第21話 ヒーローの出撃
隼人は苦虫を噛み潰しながら見ているしか無かった。出来ることは博士に連絡することぐらいだった。手を焦らせながら携帯を取り出し、電話する。
「爺さん、何か手は無いのか? このままじゃ桃乃と律香が輪廻の野郎にやられちまうぞ」
「手はあるぞ。三号機が完成した。それを見せるために飛んできたのじゃが、ちょうどいい見せ場が来たのう」
「三号機か……」
どうせ他の奴がパイロットなんだろうなと思うと隼人は落胆のため息を吐いてしまった。そんな場合では無いだろと頭を振って煩悩を振り払う。
桃乃達を助ける手段があるなら打つべきだ。早く加勢を。そう催促する前に電話の向こうで声がした。
桃乃のクラスの委員長が博士についてきたのだろう、彼女の声だった。
「お爺さん! どういうことか説明してくださる!?」
「うるさい! 黙っておれ!」
選ばれるのは彼女だろうか。

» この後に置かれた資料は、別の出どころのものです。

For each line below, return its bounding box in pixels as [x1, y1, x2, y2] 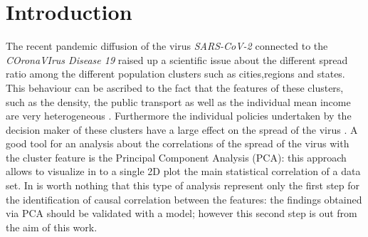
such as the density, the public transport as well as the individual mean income [6, 94, 351, 109]
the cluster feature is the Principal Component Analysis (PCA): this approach [6, 149, 347, 164]
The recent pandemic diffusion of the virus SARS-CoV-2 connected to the [6, 38, 328, 53]
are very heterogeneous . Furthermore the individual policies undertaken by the [6, 108, 352, 123]
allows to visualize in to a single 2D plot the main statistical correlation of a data [6, 164, 361, 179]
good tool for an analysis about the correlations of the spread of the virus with [6, 136, 349, 151]
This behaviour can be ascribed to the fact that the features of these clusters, [6, 80, 344, 95]
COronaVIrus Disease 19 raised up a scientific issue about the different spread [6, 52, 348, 67]
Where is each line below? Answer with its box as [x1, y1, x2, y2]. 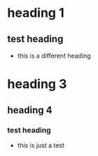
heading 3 [7, 76, 67, 92]
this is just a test [17, 141, 65, 149]
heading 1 [7, 5, 64, 21]
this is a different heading [17, 51, 91, 60]
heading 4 [7, 104, 52, 116]
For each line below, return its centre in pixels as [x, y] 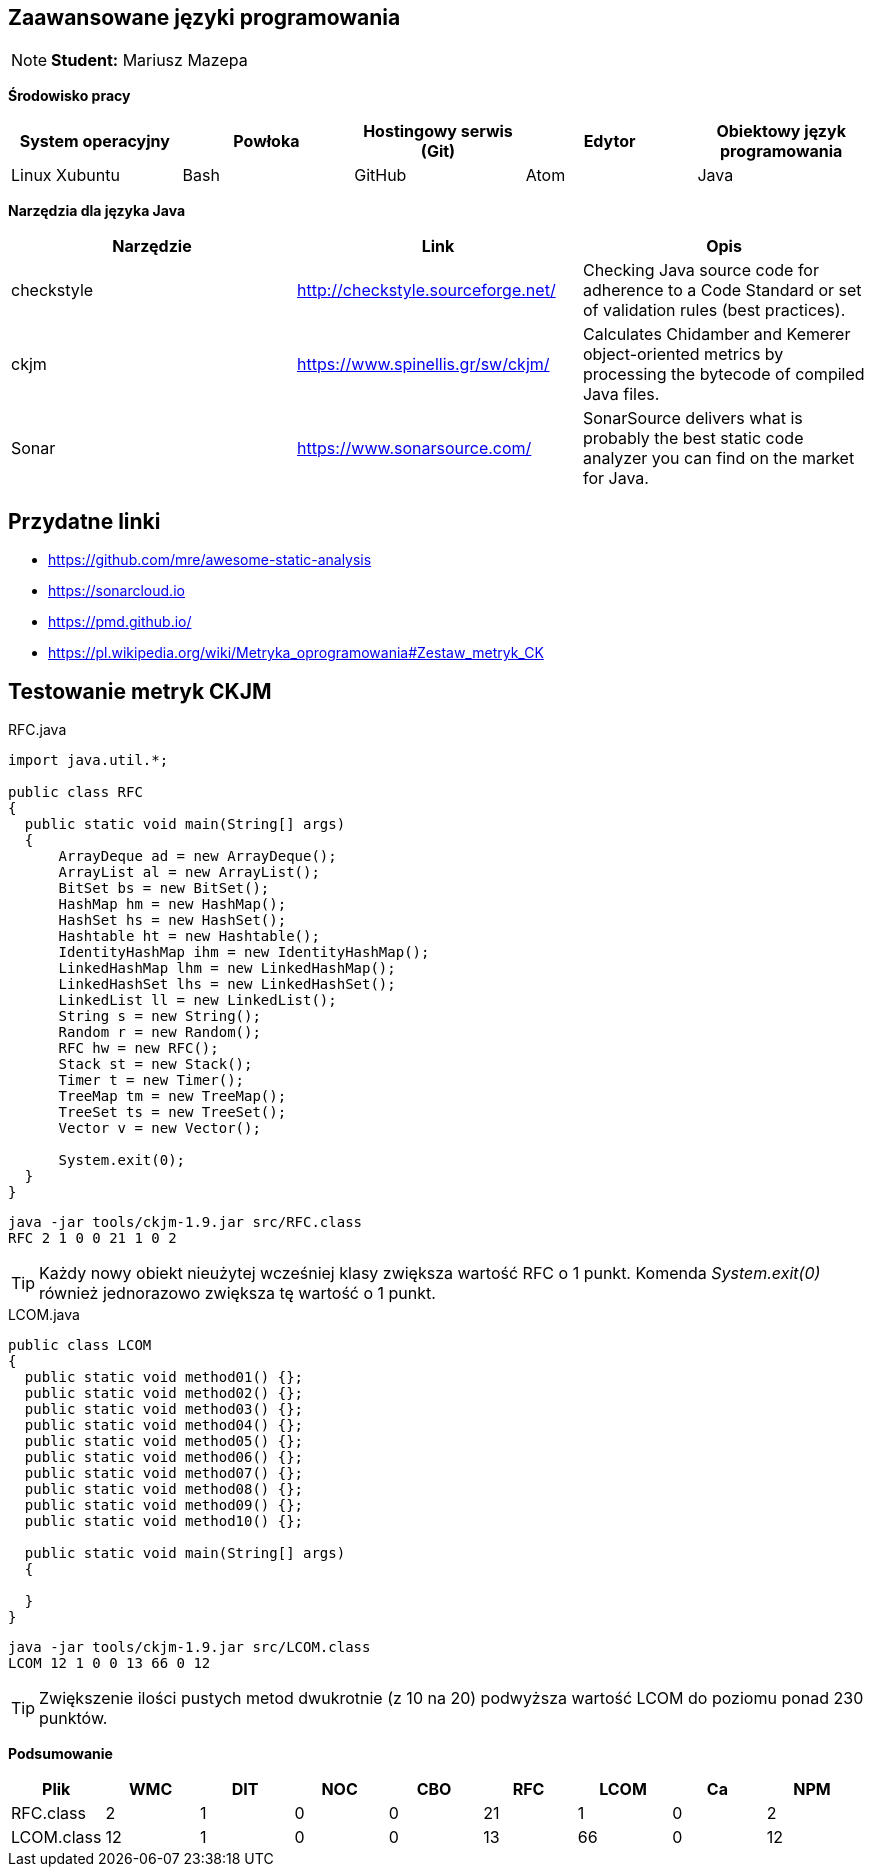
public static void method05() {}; [164, 1441]
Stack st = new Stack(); [155, 1064]
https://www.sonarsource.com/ [414, 448]
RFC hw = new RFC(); [138, 1048]
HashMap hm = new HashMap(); [172, 904]
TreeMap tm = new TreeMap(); [172, 1096]
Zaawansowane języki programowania [204, 17]
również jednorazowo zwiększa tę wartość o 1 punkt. [237, 1293]
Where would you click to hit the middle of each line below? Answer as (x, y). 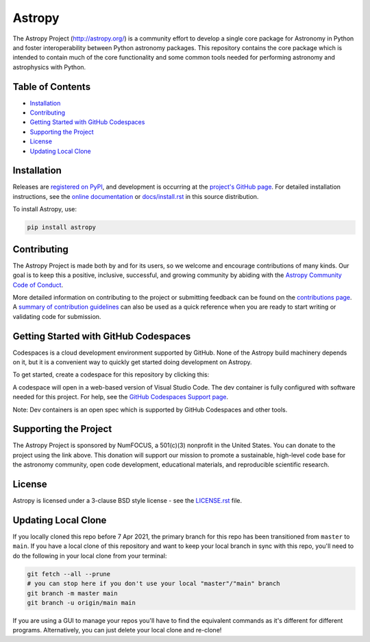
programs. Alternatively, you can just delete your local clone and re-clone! (117, 630)
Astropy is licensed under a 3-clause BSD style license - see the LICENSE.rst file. (127, 501)
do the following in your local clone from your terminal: (90, 556)
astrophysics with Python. (49, 67)
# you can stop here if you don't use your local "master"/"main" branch (153, 584)
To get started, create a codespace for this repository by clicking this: (111, 374)
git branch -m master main (72, 593)
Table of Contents (52, 87)
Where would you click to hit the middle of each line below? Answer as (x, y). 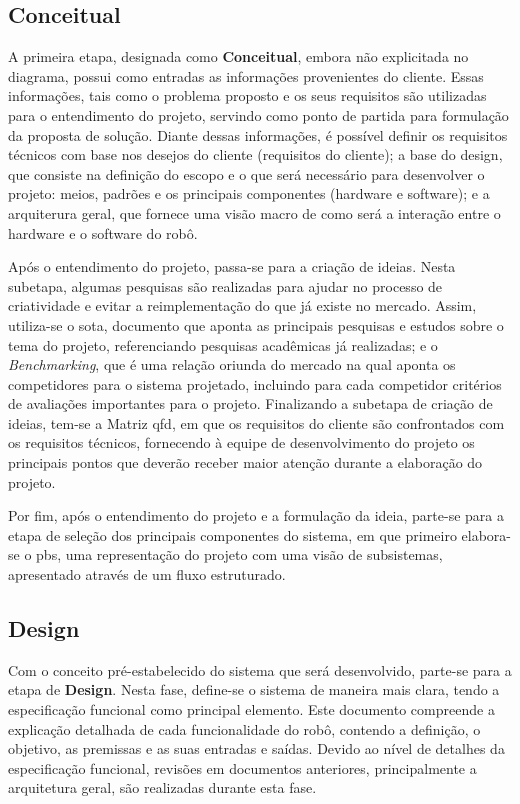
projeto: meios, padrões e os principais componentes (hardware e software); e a (249, 193)
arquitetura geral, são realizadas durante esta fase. (162, 787)
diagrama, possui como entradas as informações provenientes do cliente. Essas (246, 75)
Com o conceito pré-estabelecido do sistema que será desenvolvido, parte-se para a (260, 669)
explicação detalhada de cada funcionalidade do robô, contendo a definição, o (244, 728)
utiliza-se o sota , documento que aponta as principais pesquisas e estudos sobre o (256, 324)
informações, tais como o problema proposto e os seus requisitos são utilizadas (247, 95)
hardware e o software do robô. (103, 232)
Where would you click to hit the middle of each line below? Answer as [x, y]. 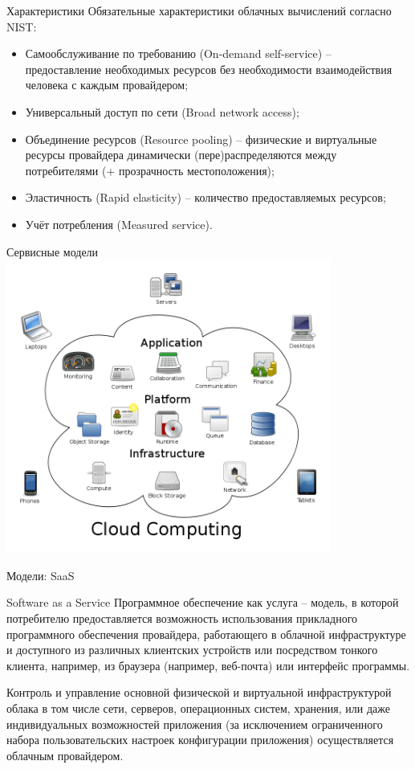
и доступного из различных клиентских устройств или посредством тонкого [192, 650]
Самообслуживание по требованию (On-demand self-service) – [178, 53]
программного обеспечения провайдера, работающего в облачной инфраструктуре [206, 634]
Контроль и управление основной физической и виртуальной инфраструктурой [199, 692]
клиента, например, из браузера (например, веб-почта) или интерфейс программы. [208, 665]
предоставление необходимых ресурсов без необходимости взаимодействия [209, 69]
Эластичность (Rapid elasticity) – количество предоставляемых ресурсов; [205, 197]
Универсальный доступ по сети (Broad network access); [162, 111]
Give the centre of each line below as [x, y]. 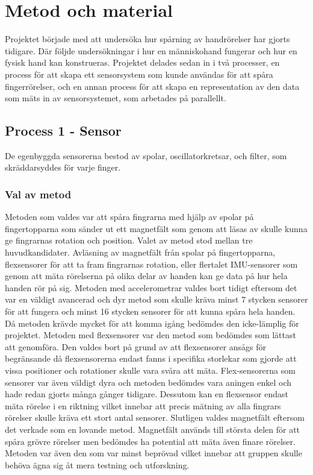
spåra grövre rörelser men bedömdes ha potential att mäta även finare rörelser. [150, 441]
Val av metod [38, 194]
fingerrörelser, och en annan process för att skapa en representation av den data [152, 86]
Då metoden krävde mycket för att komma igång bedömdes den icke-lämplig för [152, 323]
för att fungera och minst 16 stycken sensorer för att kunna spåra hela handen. [150, 311]
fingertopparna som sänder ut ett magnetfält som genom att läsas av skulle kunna [156, 228]
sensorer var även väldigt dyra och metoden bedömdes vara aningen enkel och [148, 382]
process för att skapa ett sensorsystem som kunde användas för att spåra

ならば後は任せればいい。隼人は電話を切って優しい眼差しをして戦場に目を戻した。
桃乃と律香は苦戦をしていたが、よく粘って戦っていた。三号機が来れば挽回することは可能だろう。そう思っていた時だった。電話が鳴ったので、隼人は前ほど焦ることなく手に取った。
「もしもし、爺さんか? 三号機はまだか?」
「隼人か。それが困ったことになった」
「困ったこと?」
博士に困ることなんてあるのだろうか。隼人は不思議に思って訊ねた。博士は言う。彼にしては珍しく重々しい口調で。
「その三号機なんじゃがな……」
「まさか出撃できなくなったとか言うんじゃないだろうな?」
そんなことになったらさすがに焦る。博士の返答はそれを否定するものだった。怒鳴って言う。
「そんなヘマをわしがするものか! ロボットのコンピューターがな……お前がパイロットだと言うんじゃよ」
「そうか、俺がパイロットか。それは困ったな……って」
隼人は言葉の意味をたっぷりと呑み込んでから、電話に向かって叫んだ。
「それのどこが困ったことなんだよ!」
「わしは桃乃ちゃんの友達が良かったんじゃー!」
「俺だって友達だよ!」
「しまった! それが失点だったのか!」
「失点なんかじゃねー!」
言い合いをする隼人と博士。そこにさらに良子が加わってくる。
「あれは何!? 災獣だわ! お爺さん、早く避難しないと!」
「うるさい! お前は黙っておれ! とにかく三号機を下ろすから後はお前の好きに使え!」
「おうともさ!」
船からロボットが投下されてくる。少し荒っぽく地面に着陸した黒塗りのシャープなロボットに乗り込んで、隼人は素早く起動を済ませた。
桃乃と律香がやっていたのを見ていたので、すぐに勝手が掴めた。付き合ってきたのは無駄ではなかった。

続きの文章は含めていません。